[Dataset excerpts]
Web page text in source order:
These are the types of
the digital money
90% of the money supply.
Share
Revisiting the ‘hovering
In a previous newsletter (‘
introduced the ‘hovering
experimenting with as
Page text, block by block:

...

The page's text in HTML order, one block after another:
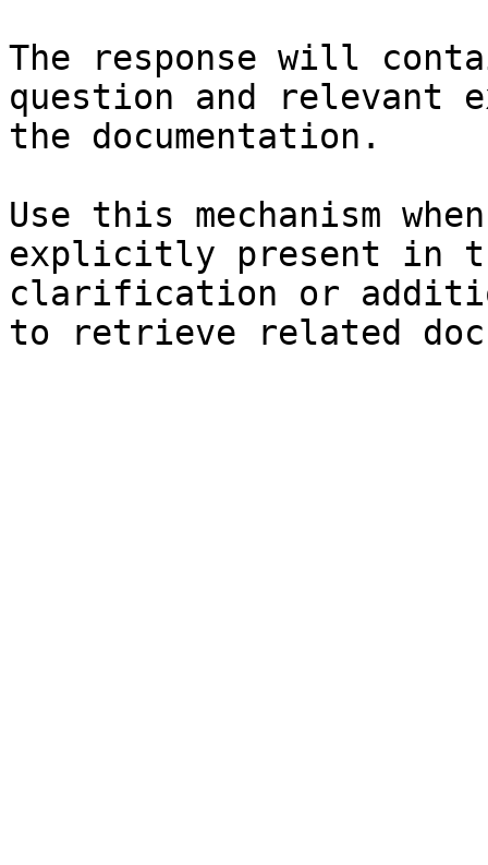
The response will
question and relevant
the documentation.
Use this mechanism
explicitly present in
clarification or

## Task instructions
Could you return exactly the lines above from the line with "Web page text" to the line with "Page text, block", both included, and nothing else?

## Result of this exercise
Web page text in source order:
These are the types of
the digital money
90% of the money supply.
Share
Revisiting the ‘hovering
In a previous newsletter (‘
introduced the ‘hovering
experimenting with as
Page text, block by block:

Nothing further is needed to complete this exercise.